Under the applicable data protection law, you have various rights with respect to our processing of your personal data: 

Right to Access 

You have the right to request a copy of the personal data that we hold about you by contacting us at the email or postal address given below. Please include with your request information that will enable us to verify your identity. We will respond within 1 month of request. Please note that there are exceptions to this right. We may be unable to make all data available to you if, for example, making the data available to you would reveal personal data about another person, if we are legally prevented from disclosing such data, if there is no basis for your request, or if your request is excessive. 

Right to rectification 

We aim to keep your personal data accurate, current and complete. We encourage you to contact us using the contact details provided below to let us know if any of your personal data is not accurate or changes, so that we can keep your personal data up-to-date. 

Right to erasure 

You have the right to request the deletion of your personal data where, for example, the personal data is no longer necessary for the purposes for which it was collected, where you withdraw your consent to processing, where there is no overriding legitimate interest for us to continue to process your personal data, or your personal data has been unlawfully processed. If you would like to request that your personal data be erased, please contact us using the contact details provided below. 

Right to object 

In certain circumstances, you have the right to object to the processing of your personal data where, for example, your personal data is being processed on the basis of legitimate interests and there is no overriding legitimate interest for us to continue to process your personal data, or if your data is being processed for direct marketing purposes.

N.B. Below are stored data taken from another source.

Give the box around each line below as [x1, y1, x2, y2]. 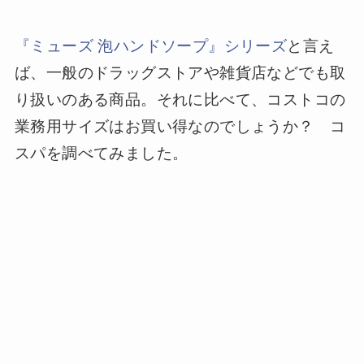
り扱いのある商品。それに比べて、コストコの [14, 91, 346, 109]
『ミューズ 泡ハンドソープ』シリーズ [14, 37, 288, 55]
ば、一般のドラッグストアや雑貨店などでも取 [14, 64, 346, 82]
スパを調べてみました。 [14, 145, 188, 162]
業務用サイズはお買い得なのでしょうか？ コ [14, 118, 346, 136]
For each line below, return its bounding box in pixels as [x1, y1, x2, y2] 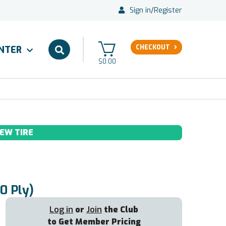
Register [154, 6, 182, 15]
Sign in [130, 6, 151, 15]
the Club [102, 204, 138, 215]
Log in [49, 204, 73, 215]
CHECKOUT [136, 43, 170, 51]
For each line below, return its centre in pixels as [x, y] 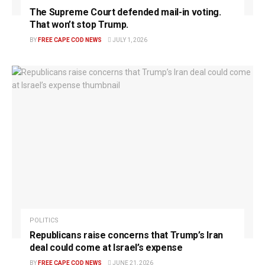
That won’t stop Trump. [79, 25]
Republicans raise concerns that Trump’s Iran [126, 235]
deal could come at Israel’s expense [106, 247]
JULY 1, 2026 [129, 40]
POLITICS [44, 220]
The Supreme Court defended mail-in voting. [125, 12]
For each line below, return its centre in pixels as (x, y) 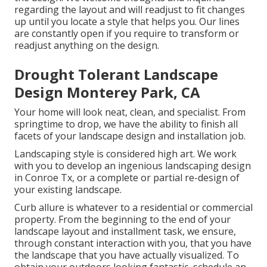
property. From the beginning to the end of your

If you would like to object to the processing of your personal data, please contact us using the contact details provided below. 

Right to restrict processing 

In certain circumstances, you have the right to request that we restrict the further processing of your personal data. This right arises where, for example, you have queried the accuracy of the personal data we hold about you and we are verifying the personal data, you have objected to processing based on legitimate interests and we are considering whether there are any overriding legitimate interests, or the processing is unlawful and you elect that processing is restricted rather than deleted. If you would like to make such request, please contact us using the contact details provided below. 

Right to data portability 

In certain circumstances, you have the right to request that some of your personal data is provided to you, or to another ‘controller’, in a commonly used, machine-readable format. This right arises where you have provided your personal data to us, the processing is based on consent or the performance of a contract, and processing is carried out by automated means. If you would like to make such request, please contact us using the contact details provided below. 

Please note that applicable data protection laws sets out exceptions to these rights. If we are unable to comply with your request due to an exception we will explain this to you in our response. 

Contact 

If you have any queries about this Notice, the way in which City & Guilds processes personal data via our Website, or about exercising any of your rights, you can send an email to dp@cityandguilds.com or write to Data Protection, City & Guilds, Giltspur House, 5-6 Giltspur Street, London, EC1A 9DE. 

Complaints 

If you believe that your data protection rights may have been breached, and we have been unable to resolve your concern, you may lodge a complaint with the applicable supervisory authority or seek a remedy through the courts. Please visit the UK Information Commissioner’s Office website for more information on how to report a concern. 

Changes to our Notice 

Any changes we may make to our Notice in the future will be posted on this Website and, where appropriate, notified to you by email. Please check back frequently to see any updates or changes to our Notice.